TASK DESCRIPTION: The pictures do not belong in the copy. Restate all of the records word for word.

[Collected data entries]

......

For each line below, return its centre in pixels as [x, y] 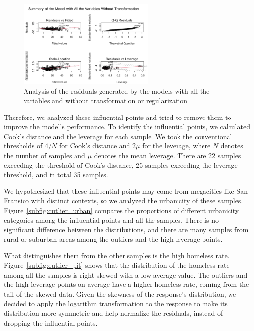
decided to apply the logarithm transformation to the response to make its [116, 303]
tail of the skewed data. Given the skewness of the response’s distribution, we [120, 294]
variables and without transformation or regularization [106, 101]
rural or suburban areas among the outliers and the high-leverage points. [113, 239]
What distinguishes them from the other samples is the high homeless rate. [117, 255]
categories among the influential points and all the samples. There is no [111, 220]
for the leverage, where [177, 146]
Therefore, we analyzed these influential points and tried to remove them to [118, 117]
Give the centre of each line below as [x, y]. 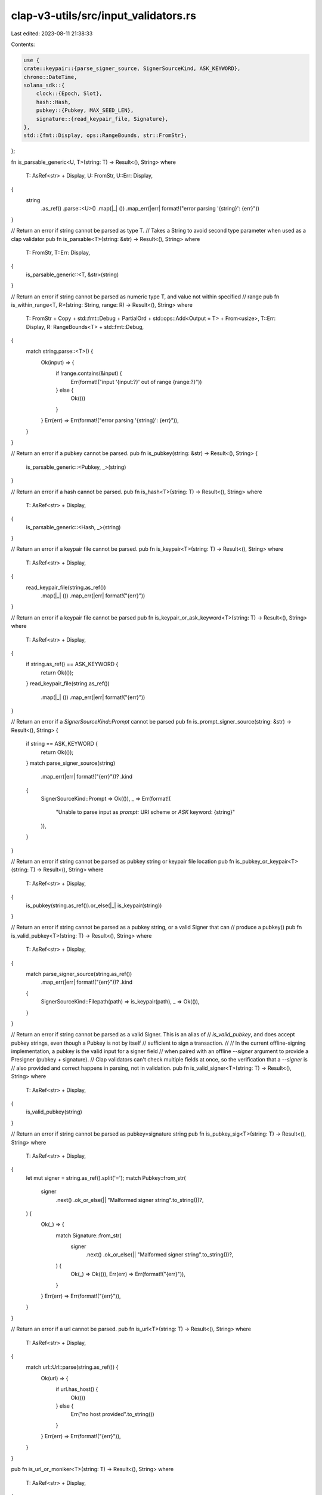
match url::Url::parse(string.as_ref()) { [72, 1367]
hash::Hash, [54, 102]
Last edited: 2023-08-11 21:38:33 [52, 33]
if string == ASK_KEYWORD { [62, 744]
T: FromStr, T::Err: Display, [58, 252]
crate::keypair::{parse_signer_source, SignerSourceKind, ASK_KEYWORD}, [132, 68]
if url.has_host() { [77, 1389]
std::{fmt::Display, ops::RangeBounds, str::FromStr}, [105, 135]

......

SOLUTION TO THIS EXERCISE:
For each line below, return its centre in pixels as [x, y] 
decided to apply the logarithm transformation to the response to make its [116, 303]
tail of the skewed data. Given the skewness of the response’s distribution, we [120, 294]
variables and without transformation or regularization [106, 101]
rural or suburban areas among the outliers and the high-leverage points. [113, 239]
What distinguishes them from the other samples is the high homeless rate. [117, 255]
categories among the influential points and all the samples. There is no [111, 220]
for the leverage, where [177, 146]
Therefore, we analyzed these influential points and tried to remove them to [118, 117]
Give the centre of each line below as [x, y]. 
match url::Url::parse(string.as_ref()) { [72, 1367]
hash::Hash, [54, 102]
Last edited: 2023-08-11 21:38:33 [52, 33]
if string == ASK_KEYWORD { [62, 744]
T: FromStr, T::Err: Display, [58, 252]
crate::keypair::{parse_signer_source, SignerSourceKind, ASK_KEYWORD}, [132, 68]
if url.has_host() { [77, 1389]
std::{fmt::Display, ops::RangeBounds, str::FromStr}, [105, 135]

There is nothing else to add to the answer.